Re: Catching BooleanQuery.TooManyClauses

Erick Erickson
With the warning that I'm not the most experienced Lucene user in the
world...

I *think*, that rather than search for each term, it's more efficient to
just use IndexReader.termDocs..... i.e.

Indexreader ir = <whatever>;
TermDocs termDocs = ir.TermDocs();
WildcardTermEnum wildEnum = <whatever>;

for (Term term = null; (term = wildEnum.term()) != null; wildEnum.next()) {
      termDocs.seek(term);
      while (termDocs.next()) {
            Document doc = reader.document(termDocs.doc())
      }
}

I know that for loop looks odd, but I just peeked at the source code for the
TermEnum classes and see why it works.

One warning, as the folks on the board have pointed out to me is that the
Hits object is not entirely efficient when you fetch lots of docs (more than
100 has been mentioned) and you should think about TopDocs or some such.

Also, if you can avoid fetching the document (i.e. get everything you want
from the index) you'll add efficiency. I have no clue how much you're
returning to the user, so I don't know whether that would work for you.....

Hope this helps
Erick

P.S. I feel kind of odd writing things like this given that Chris, Yonik,
Erik & etc. are looking over my shoulder, but if I actually offer good
advice, maybe I can save them some time since they've certainly helped me
out. And if they make alternate suggestions, they'll be doing code reviews
for me! Cool!!!!! <G>
Reply | Threaded
Open this post in threaded view
|

Re: Catching BooleanQuery.TooManyClauses

Paul Elschot
On Saturday 15 April 2006 13:44, Erick Erickson wrote:

> With the warning that I'm not the most experienced Lucene user in the
> world...
>
> I *think*, that rather than search for each term, it's more efficient to
> just use IndexReader.termDocs..... i.e.
>
> Indexreader ir = <whatever>;
> TermDocs termDocs = ir.TermDocs();
> WildcardTermEnum wildEnum = <whatever>;
>
> for (Term term = null; (term = wildEnum.term()) != null; wildEnum.next()) {
>       termDocs.seek(term);

This avoids the buffer space needed for each TermDocs by using each term
separately.
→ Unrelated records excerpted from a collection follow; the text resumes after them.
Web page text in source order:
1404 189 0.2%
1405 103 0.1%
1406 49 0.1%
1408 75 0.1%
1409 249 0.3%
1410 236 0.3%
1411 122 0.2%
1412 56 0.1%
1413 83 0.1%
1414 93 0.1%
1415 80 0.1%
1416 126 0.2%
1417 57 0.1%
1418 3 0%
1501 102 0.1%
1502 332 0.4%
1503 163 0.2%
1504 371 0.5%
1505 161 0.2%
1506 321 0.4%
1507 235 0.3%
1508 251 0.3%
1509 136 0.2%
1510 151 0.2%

A BooleanQuery over all the terms will use the termDocs.next() and
termDocs.doc() for all terms at the same time. It has to, because more terms
might match each document and it has to compute the query score for each
document.

>       while (termDocs.next()) {
>             Document doc = reader.document(termDocs.doc())

The methods termDocs.next() and reader.document()
go to different places in the Lucene index (see the index format),
so this will send the disk head up and down.
It's better to collect the termDocs.doc() values first,  for example in a
BitSet, and then retrieve the Document's in numerical order.
Btw., this is what the ConstantScoreRangeQuery does to avoid using all terms
at the same time.

>       }
> }
>
> I know that for loop looks odd, but I just peeked at the source code for the
> TermEnum classes and see why it works.
>
> One warning, as the folks on the board have pointed out to me is that the
> Hits object is not entirely efficient when you fetch lots of docs (more than
> 100 has been mentioned) and you should think about TopDocs or some such.
>
> Also, if you can avoid fetching the document (i.e. get everything you want
> from the index) you'll add efficiency. I have no clue how much you're
> returning to the user, so I don't know whether that would work for you.....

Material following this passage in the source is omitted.